What's wrong with 640K? You can do plenty with that amount of RAM; I've personally spent more than a decade of my life working on machines with that much RAM or less.
My first computer was an Apple ][ in 1978 and the big choice was between 4k or 16k RAM. That's Kilobytes. I got the 16k version, which was a stretch financially, but you needed that much to load floating point BASIC (from cassette tape - they hadn't inroduced a floppy drive yet). Otherwise you were limited to the integer BASIC burned into ROM. 48KB was the maximum RAM you could put in the original Apple ][.
In the 80's I had an AT&T 3B/1 "Unix PC" which I thought was so cool… real unix (although Sys V) on my desktop! It had a 68010 CPU and 2MB RAM. Got very slow when it started swapping, I think the hard drive was 40mb. It took a lot of 5" floppy disks to back it up, LOL.
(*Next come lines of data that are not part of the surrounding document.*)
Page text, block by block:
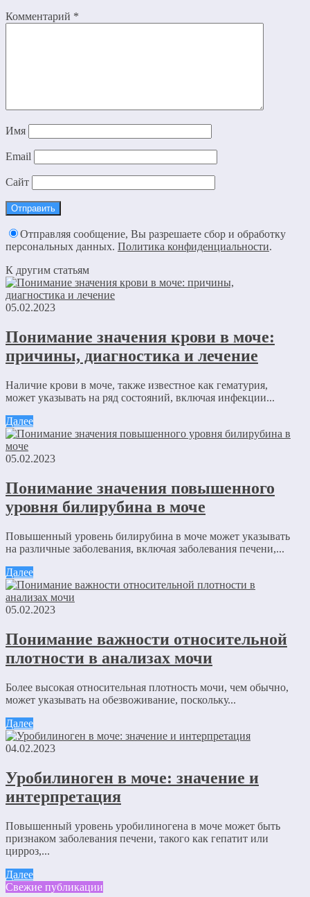
Комментарий *
Имя
Email
Сайт
Отправляя сообщение, Вы разрешаете сбор и обработку
персональных данных. Политика конфиденциальности.
К другим статьям
05.02.2023
Понимание значения крови в моче:
причины, диагностика и лечение
Наличие крови в моче, также известное как гематурия,
может указывать на ряд состояний, включая инфекции...
Далее
05.02.2023
Понимание значения повышенного
уровня билирубина в моче
Повышенный уровень билирубина в моче может указывать
на различные заболевания, включая заболевания печени,...
Далее
05.02.2023
Понимание важности относительной
плотности в анализах мочи
Более высокая относительная плотность мочи, чем обычно,
может указывать на обезвоживание, поскольку...
Далее
04.02.2023
Уробилиноген в моче: значение и
интерпретация
Повышенный уровень уробилиногена в моче может быть
признаком заболевания печени, такого как гепатит или
цирроз,...
Далее
Свежие публикации
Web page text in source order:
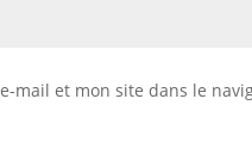
mail et mon site dans le
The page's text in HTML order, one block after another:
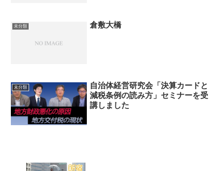
未分類 倉敷大橋
未分類
自治体経営研究会「決算カードと
減税条例の読み方」セミナーを受
講しました
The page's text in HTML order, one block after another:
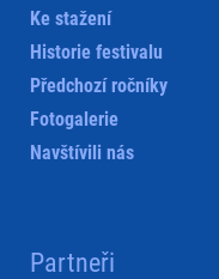
Ke stažení
Historie festivalu
Předchozí ročníky
Fotogalerie
Navštívili nás
Partneři
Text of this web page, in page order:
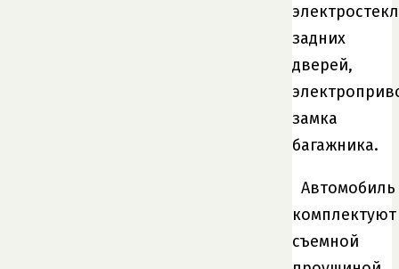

Got an i5 MBA with 4gb RAM in 2011 (the max available) and it ran all my software (Final Cut Pro, Strata 3d CX, Vue Infinite) twice as fast as my 2008 15" MBP. It was probably swapping but I didn't even realize because of the SSD. Now have a 2013 i7 MBA with 8gb (again, the max) and it's a little faster but things feel pretty similar.
My software is getting old and most of it can only use 4gb RAM, so I'm completely happy with my quad i7 16gb Mini. I think it will also be fine for the next year or two when I move to newer versions of 3d and video software. Nothing wrong with having a Mini that could accept 32gb but seriously, we know that isn't going to happen, right? And if it did, you would have to buy the 32gb model at some outrageous price directly from Apple since the RAM would be soldered.
Sorry, I lost interest in games with SimCity, back around 1993. It ran great on my Mac IIcx! Have Macs ever been competitve as gaming machines?